WORK ITEM: Output a faithful copy of the entries, every picture removed.

═══ DATA UNDER STUDY ═══

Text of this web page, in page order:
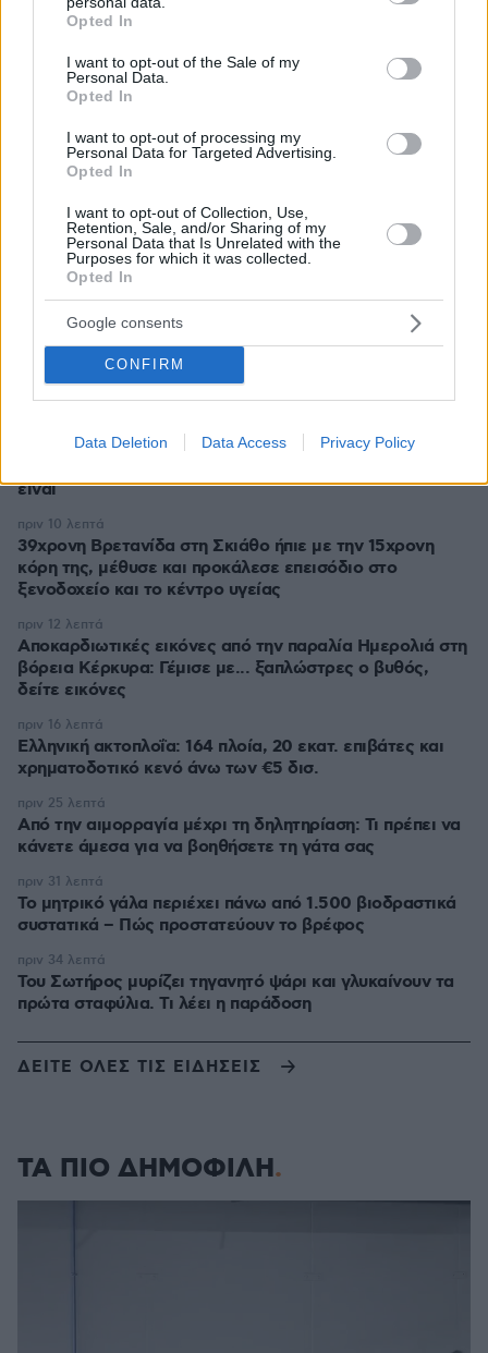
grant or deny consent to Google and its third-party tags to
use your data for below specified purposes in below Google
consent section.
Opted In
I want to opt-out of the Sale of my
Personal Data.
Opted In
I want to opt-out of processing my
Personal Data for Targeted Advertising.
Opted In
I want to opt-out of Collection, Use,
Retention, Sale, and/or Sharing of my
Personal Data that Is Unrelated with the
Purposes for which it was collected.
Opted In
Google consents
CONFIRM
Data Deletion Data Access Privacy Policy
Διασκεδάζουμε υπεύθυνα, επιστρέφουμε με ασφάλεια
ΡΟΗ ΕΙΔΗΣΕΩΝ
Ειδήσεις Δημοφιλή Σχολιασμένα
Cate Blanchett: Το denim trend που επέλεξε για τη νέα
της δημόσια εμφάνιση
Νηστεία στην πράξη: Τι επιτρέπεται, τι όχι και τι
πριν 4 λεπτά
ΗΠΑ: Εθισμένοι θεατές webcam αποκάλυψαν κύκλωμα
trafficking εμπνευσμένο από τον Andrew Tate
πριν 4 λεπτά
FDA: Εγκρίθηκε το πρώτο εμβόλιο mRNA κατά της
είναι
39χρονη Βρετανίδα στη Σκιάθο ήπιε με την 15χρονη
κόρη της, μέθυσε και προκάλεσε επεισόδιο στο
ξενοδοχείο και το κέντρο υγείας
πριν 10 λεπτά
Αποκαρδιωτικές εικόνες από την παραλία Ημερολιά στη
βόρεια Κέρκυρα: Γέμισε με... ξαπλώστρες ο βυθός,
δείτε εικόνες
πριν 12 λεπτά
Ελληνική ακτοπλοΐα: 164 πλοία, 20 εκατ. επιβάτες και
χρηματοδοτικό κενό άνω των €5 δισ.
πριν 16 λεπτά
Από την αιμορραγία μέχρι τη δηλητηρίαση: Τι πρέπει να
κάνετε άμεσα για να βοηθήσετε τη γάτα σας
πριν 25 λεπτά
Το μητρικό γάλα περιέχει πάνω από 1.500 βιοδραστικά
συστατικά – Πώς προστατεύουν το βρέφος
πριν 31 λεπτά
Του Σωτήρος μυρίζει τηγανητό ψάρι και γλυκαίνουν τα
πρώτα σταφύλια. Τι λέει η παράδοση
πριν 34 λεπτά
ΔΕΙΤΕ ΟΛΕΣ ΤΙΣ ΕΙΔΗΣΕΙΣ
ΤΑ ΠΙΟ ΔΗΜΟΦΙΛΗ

═══

ANSWER BOX:
Text of this web page, in page order:
grant or deny consent to Google and its third-party tags to
use your data for below specified purposes in below Google
consent section.
Opted In
I want to opt-out of the Sale of my
Personal Data.
Opted In
I want to opt-out of processing my
Personal Data for Targeted Advertising.
Opted In
I want to opt-out of Collection, Use,
Retention, Sale, and/or Sharing of my
Personal Data that Is Unrelated with the
Purposes for which it was collected.
Opted In
Google consents
CONFIRM
Data Deletion Data Access Privacy Policy
Διασκεδάζουμε υπεύθυνα, επιστρέφουμε με ασφάλεια
ΡΟΗ ΕΙΔΗΣΕΩΝ
Ειδήσεις Δημοφιλή Σχολιασμένα
Cate Blanchett: Το denim trend που επέλεξε για τη νέα
της δημόσια εμφάνιση
Νηστεία στην πράξη: Τι επιτρέπεται, τι όχι και τι
πριν 4 λεπτά
ΗΠΑ: Εθισμένοι θεατές webcam αποκάλυψαν κύκλωμα
trafficking εμπνευσμένο από τον Andrew Tate
πριν 4 λεπτά
FDA: Εγκρίθηκε το πρώτο εμβόλιο mRNA κατά της
είναι
39χρονη Βρετανίδα στη Σκιάθο ήπιε με την 15χρονη
κόρη της, μέθυσε και προκάλεσε επεισόδιο στο
ξενοδοχείο και το κέντρο υγείας
πριν 10 λεπτά
Αποκαρδιωτικές εικόνες από την παραλία Ημερολιά στη
βόρεια Κέρκυρα: Γέμισε με... ξαπλώστρες ο βυθός,
δείτε εικόνες
πριν 12 λεπτά
Ελληνική ακτοπλοΐα: 164 πλοία, 20 εκατ. επιβάτες και
χρηματοδοτικό κενό άνω των €5 δισ.
πριν 16 λεπτά
Από την αιμορραγία μέχρι τη δηλητηρίαση: Τι πρέπει να
κάνετε άμεσα για να βοηθήσετε τη γάτα σας
πριν 25 λεπτά
Το μητρικό γάλα περιέχει πάνω από 1.500 βιοδραστικά
συστατικά – Πώς προστατεύουν το βρέφος
πριν 31 λεπτά
Του Σωτήρος μυρίζει τηγανητό ψάρι και γλυκαίνουν τα
πρώτα σταφύλια. Τι λέει η παράδοση
πριν 34 λεπτά
ΔΕΙΤΕ ΟΛΕΣ ΤΙΣ ΕΙΔΗΣΕΙΣ
ΤΑ ΠΙΟ ΔΗΜΟΦΙΛΗ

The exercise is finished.